Data Upload Timeline: Carter informed the group that five new SLAP2 data files would be uploaded to DANDI within a day, and he would post an announcement on the forum once available.

Ongoing Analysis Efforts: Jerome encouraged Nicholas and Jesse to proceed with spatial analyses on both the new and older SLAP2 files, emphasizing the importance of integrating these datasets into ongoing research.

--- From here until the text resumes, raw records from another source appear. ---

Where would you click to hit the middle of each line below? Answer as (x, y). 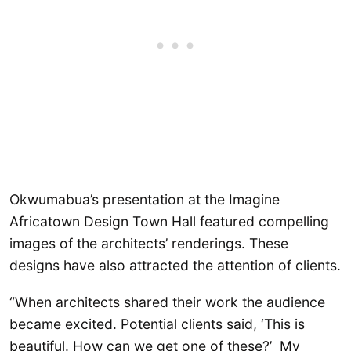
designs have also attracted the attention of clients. (175, 266)
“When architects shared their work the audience (167, 302)
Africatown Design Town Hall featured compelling (169, 222)
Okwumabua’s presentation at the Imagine (145, 200)
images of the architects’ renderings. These (149, 244)
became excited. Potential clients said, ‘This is (157, 324)
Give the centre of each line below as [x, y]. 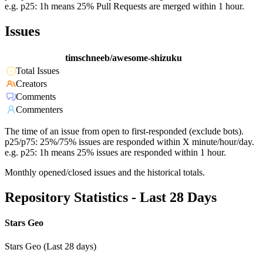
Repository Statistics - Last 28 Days [111, 198]
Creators [31, 84]
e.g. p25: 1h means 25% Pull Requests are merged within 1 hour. [124, 6]
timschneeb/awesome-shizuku [124, 58]
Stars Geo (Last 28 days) [50, 246]
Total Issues [38, 71]
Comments [36, 97]
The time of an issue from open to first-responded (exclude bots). [124, 131]
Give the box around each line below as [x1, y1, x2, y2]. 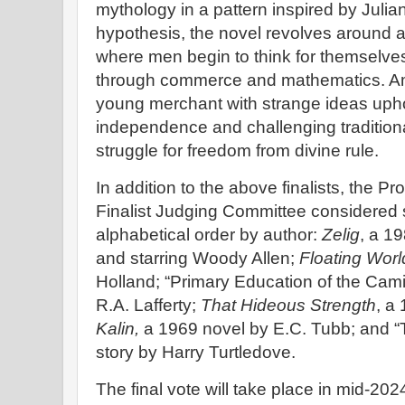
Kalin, [96, 319, 139, 339]
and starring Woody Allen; [96, 249, 299, 268]
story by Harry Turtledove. [96, 343, 296, 363]
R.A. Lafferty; [96, 296, 201, 316]
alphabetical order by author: [96, 225, 322, 245]
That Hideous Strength [201, 296, 376, 316]
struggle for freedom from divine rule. [96, 141, 379, 161]
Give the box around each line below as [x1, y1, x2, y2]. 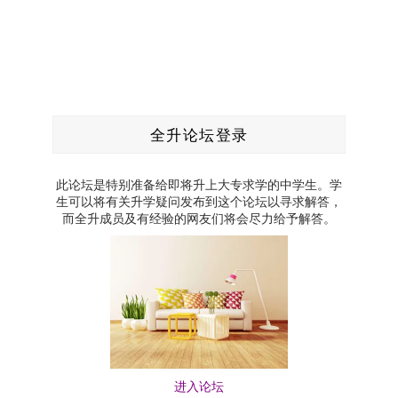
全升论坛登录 [149, 125, 249, 144]
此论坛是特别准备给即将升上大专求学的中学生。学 [56, 176, 342, 193]
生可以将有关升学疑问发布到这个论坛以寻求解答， [56, 193, 342, 210]
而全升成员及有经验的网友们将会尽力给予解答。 [62, 210, 336, 227]
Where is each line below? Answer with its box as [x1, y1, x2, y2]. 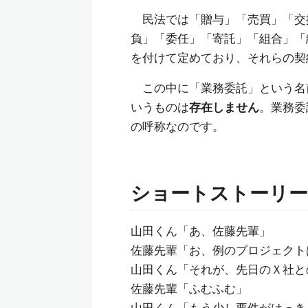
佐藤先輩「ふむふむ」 [131, 282, 247, 296]
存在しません [189, 100, 259, 114]
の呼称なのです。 [131, 120, 224, 133]
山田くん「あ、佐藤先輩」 [131, 224, 271, 238]
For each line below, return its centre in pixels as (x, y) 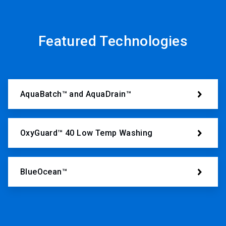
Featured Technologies (113, 41)
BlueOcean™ (44, 172)
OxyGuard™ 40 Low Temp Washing (87, 133)
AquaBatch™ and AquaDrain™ (76, 94)
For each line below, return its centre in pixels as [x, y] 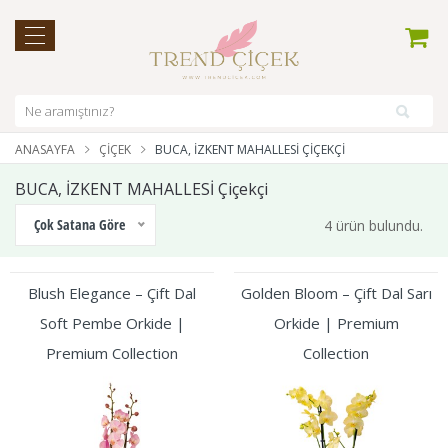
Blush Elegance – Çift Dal [112, 293]
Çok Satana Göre [79, 224]
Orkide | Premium [336, 323]
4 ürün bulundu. [373, 225]
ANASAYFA [45, 149]
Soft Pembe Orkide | [112, 323]
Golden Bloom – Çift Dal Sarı [336, 293]
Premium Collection [112, 353]
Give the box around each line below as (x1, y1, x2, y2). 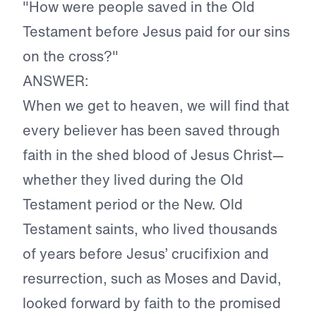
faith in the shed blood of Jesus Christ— (23, 145, 284, 166)
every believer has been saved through (23, 120, 280, 141)
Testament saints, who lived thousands (23, 219, 277, 240)
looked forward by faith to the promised (23, 293, 281, 314)
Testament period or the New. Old (23, 194, 243, 215)
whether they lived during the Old (23, 169, 243, 190)
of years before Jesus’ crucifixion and (23, 243, 269, 265)
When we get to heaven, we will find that (23, 95, 289, 116)
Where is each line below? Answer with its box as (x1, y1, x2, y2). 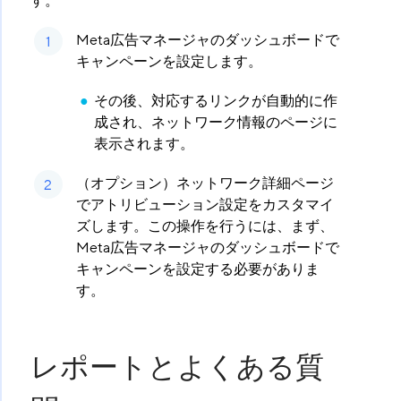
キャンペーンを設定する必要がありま (75, 260, 320, 280)
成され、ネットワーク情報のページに (93, 113, 337, 133)
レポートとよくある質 (30, 349, 324, 388)
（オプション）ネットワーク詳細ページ (75, 174, 334, 194)
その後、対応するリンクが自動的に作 (93, 91, 337, 112)
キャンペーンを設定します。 (75, 52, 262, 73)
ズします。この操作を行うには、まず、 (75, 217, 334, 237)
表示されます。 (93, 134, 194, 155)
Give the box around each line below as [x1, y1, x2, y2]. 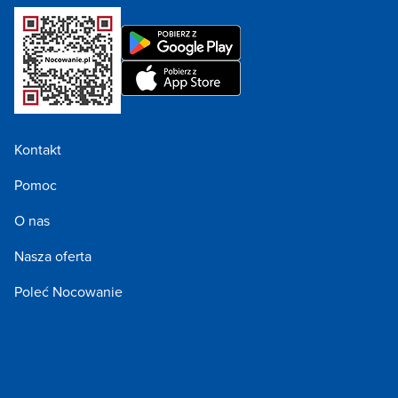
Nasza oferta [14, 246, 92, 266]
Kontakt [14, 139, 61, 159]
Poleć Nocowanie [14, 282, 123, 301]
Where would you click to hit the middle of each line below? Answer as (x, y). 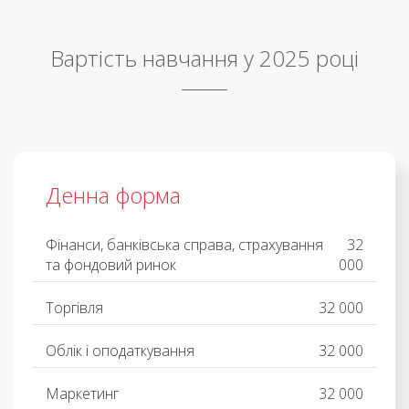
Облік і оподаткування (120, 351)
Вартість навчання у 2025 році (204, 58)
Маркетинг (82, 393)
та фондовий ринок (111, 265)
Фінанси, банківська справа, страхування (184, 245)
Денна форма (113, 195)
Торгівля (74, 308)
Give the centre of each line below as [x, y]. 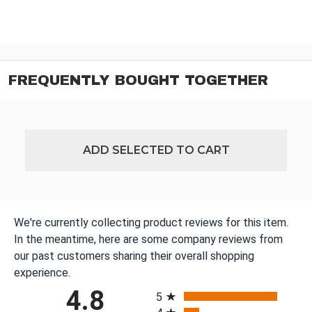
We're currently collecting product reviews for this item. [151, 223]
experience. [42, 273]
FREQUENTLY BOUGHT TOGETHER [138, 80]
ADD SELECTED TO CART [156, 150]
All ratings [180, 284]
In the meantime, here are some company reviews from [148, 240]
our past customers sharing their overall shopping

Collaboration and Communication with External Groups: Farzaneh updated the group on ongoing discussions with Jeff, who created a forum for further exchange, and plans to share outcomes and comments on GitHub, aiming to reconcile differing results between groups.

Forum and Meeting Coordination: Farzaneh reported that Jeff, who could not attend the meeting, set up a forum for continued discussion, and they plan to meet separately to address differences in results, with updates to be posted on GitHub.